## WORK TO COMPLETE:
Go through each line of the entries below and tally those containing the string "resource"; give only the total.

## INPUT DATA:
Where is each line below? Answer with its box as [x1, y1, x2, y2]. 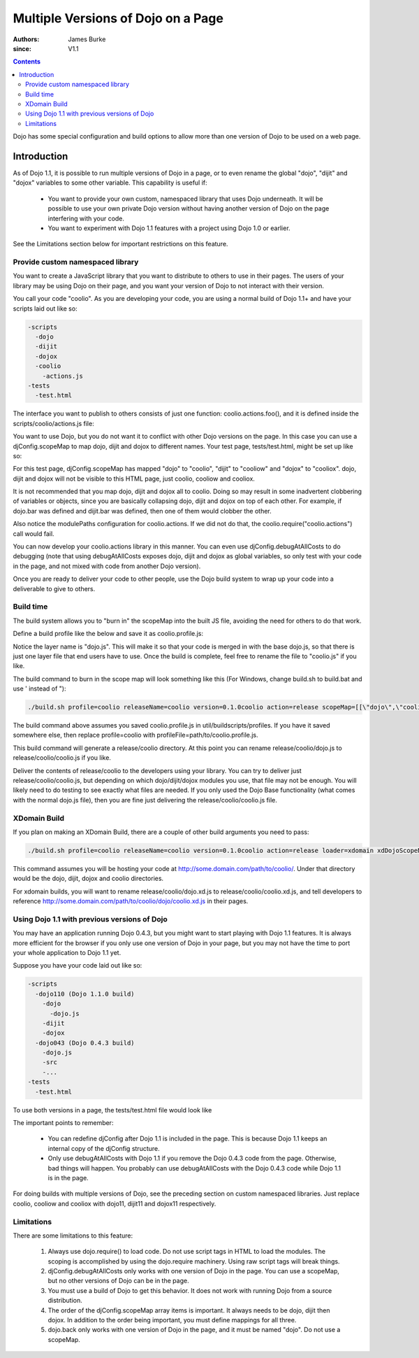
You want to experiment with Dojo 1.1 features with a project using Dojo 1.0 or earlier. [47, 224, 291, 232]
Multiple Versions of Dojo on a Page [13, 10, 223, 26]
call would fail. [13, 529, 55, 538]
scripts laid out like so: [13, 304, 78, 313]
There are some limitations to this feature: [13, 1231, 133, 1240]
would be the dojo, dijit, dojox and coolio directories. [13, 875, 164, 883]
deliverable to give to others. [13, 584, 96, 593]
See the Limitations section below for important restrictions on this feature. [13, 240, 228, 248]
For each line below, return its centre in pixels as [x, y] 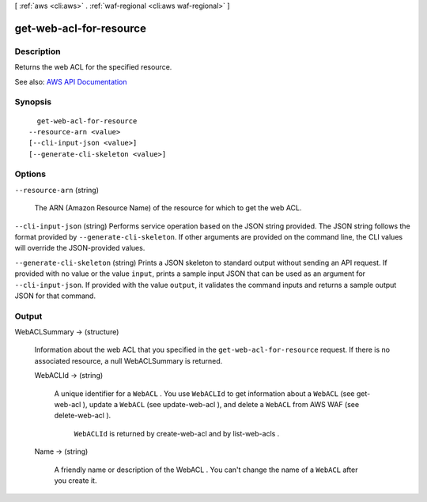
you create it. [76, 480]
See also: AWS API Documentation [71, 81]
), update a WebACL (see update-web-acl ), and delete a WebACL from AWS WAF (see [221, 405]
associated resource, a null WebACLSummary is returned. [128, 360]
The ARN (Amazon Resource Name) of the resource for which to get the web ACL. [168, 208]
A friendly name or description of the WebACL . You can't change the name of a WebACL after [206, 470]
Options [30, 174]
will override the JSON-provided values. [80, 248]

...

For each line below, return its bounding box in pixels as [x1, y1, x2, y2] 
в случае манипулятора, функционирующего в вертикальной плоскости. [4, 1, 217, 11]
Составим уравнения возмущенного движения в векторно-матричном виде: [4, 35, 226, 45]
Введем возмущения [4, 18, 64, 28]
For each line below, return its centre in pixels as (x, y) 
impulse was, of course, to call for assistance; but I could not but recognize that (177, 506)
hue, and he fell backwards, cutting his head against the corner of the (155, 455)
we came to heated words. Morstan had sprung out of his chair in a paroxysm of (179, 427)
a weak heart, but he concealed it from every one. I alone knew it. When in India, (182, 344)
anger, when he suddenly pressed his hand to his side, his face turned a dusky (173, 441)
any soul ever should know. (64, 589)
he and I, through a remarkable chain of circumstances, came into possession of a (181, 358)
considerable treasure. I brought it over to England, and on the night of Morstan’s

==

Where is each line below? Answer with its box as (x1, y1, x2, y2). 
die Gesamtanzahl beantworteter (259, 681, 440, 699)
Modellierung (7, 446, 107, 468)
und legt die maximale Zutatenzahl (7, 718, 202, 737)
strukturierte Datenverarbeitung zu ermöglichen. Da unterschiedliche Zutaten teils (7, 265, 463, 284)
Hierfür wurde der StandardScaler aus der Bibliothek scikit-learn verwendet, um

## SOLUTION:
2